Three principles for primary school AI teaching

First, a teacher-led interface: younger primary students should not talk to an open-ended chatbot directly. A safer model is for the teacher to operate the AI while the whole class judges the answers, or to use an education tool with a preset framework, so the AI's output passes through the teacher as a layer of checking.

Second, AI gives feedback and students do the thinking: AI is most valuable when it gives instant, individual feedback (comments on writing, hints for solving a problem), not when it produces the answer in the student's place. The lesson design should keep the thinking in the students' hands.

Third, start from an existing topic: do not invent a topic just for AI. Pick a part that is already hard to teach, such as an essay marking cycle that runs too long, or a General Studies lesson where it is hard to extend questioning, and point AI at it, so the results can be measured and recorded.

Chinese example: instant feedback on writing

The old problem in upper primary Chinese writing is the feedback cycle: students get their marking back one or two weeks after handing in, by which time the urge to revise has gone cold. Classroom example: after students finish a first draft, the teacher uses an AI marking tool to produce initial comments in the lesson (on content, structure, and word choice), students revise a paragraph there and then based on the comments, and the teacher moves around the room to guide them. After the lesson the teacher only needs to review the AI comments and the students' revisions, so the focus of marking shifts from circling every word to judging and following up.

Recording tip: keep the set of three, the first draft, the AI comments, and the revised draft. It is the most direct evidence of learning, useful for both parents' day and the report.

English example: tiered reading and speaking practice

Within one class, English reading levels can differ by several year levels. Classroom example: the teacher uses AI to rewrite the same text into three difficulty versions on the spot (different vocabulary loads and sentence lengths, same content), so the whole class reads 'the same story' but each at their own level, and everyone can join the comprehension discussion afterwards.

For speaking, upper primary can use an AI voice tool as an after-class extension of pronunciation practice: students read a set passage aloud, the tool flags the words to watch, and in the next lesson the teacher focuses on the weaknesses the class shares.

Maths example: diagnosing the steps of a solution

What a maths lesson needs to look at is not whether the answer is right, but which step went wrong. Classroom example: when working through a word-problem unit, the teacher gathers students' common wrong solutions and uses AI to generate 'spot the error' exercises, that is, a worked solution with one step off, and students work in groups to find which step is wrong and why. Here AI does the job of quickly generating variant questions close to students' real mistakes, the kind of question that takes the most time to write by hand.

General Studies / Science example: inquiry through fact-checking

General Studies is a natural setting for introducing AI literacy. Classroom example: in an inquiry unit, such as Hong Kong's weather or community facilities, students first observe or measure in the field, then the teacher asks AI the same question, and the whole class compares the difference between 'what AI said' and 'what we measured', discussing why AI is off and how to check it.
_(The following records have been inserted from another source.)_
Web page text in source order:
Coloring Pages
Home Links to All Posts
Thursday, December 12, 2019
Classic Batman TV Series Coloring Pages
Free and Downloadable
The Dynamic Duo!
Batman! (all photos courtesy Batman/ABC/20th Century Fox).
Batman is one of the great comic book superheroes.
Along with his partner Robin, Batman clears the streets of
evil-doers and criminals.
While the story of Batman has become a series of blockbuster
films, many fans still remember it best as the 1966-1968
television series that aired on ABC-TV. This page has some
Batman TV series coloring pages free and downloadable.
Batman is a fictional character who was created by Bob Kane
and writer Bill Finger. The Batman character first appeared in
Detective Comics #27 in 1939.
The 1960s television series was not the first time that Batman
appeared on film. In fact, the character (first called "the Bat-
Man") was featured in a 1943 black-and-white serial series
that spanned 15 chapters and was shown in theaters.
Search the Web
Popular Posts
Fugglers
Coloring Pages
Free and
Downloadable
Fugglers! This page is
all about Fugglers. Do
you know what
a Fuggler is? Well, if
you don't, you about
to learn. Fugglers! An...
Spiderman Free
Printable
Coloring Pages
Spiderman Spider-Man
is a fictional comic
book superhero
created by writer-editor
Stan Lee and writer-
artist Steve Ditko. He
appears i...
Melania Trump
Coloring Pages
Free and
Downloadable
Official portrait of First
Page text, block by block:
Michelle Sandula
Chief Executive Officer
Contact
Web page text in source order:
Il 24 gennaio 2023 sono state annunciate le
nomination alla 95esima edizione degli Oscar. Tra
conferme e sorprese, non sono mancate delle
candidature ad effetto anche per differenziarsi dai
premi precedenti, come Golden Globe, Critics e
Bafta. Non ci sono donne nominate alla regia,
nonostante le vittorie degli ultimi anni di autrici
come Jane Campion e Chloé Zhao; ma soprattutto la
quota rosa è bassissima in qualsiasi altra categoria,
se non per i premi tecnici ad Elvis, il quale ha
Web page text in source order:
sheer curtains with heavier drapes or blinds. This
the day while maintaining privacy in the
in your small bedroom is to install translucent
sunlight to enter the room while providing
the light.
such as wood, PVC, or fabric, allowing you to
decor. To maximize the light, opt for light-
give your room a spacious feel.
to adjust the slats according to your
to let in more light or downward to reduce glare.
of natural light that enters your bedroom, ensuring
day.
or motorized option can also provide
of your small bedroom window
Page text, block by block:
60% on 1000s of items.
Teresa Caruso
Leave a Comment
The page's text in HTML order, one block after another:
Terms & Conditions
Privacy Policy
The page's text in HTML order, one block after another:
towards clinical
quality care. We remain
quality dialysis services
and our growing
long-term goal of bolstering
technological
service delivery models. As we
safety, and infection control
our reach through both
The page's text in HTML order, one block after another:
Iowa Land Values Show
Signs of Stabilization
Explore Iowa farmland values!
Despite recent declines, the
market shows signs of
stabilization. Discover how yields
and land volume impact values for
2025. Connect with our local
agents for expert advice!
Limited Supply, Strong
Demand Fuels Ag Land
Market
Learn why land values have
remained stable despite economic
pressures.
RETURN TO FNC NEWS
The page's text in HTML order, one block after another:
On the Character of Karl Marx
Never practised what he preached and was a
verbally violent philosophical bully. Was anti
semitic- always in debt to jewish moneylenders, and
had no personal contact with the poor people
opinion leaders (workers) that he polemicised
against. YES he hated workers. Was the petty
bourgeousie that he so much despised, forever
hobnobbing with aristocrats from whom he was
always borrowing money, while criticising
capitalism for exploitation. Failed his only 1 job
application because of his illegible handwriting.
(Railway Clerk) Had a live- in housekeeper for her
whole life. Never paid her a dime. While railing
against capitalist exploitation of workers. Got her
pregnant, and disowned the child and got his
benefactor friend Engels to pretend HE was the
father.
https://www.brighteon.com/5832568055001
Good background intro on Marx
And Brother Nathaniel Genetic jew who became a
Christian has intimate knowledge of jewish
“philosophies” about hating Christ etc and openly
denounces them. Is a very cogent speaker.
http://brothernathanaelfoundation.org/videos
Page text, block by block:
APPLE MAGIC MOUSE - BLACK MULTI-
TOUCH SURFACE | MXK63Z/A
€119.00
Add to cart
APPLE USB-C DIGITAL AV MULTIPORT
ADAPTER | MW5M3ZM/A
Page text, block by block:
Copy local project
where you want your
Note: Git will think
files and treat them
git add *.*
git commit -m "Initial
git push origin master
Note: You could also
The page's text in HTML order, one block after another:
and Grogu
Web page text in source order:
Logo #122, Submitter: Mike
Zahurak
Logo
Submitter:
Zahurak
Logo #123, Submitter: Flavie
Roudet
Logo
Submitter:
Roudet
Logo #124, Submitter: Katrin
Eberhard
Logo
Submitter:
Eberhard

One lesson meets two goals, scientific inquiry and AI literacy, and can also count towards the student AI literacy activities in the programme.

How to turn these into the teaching demonstrations the programme requires

The circular asks for at least six teaching demonstration examples, covering at least three subjects with two year levels each. The four subject examples above are already a starting base: pick one per subject and run it once at each of two year levels, and the subject and year-level requirements are met. Organise each example in the same format (topic, learning objectives, the role of AI, the lesson flow, samples of student work, teacher reflection), and one example becomes one demonstration you can submit, which can also go straight into an open lesson.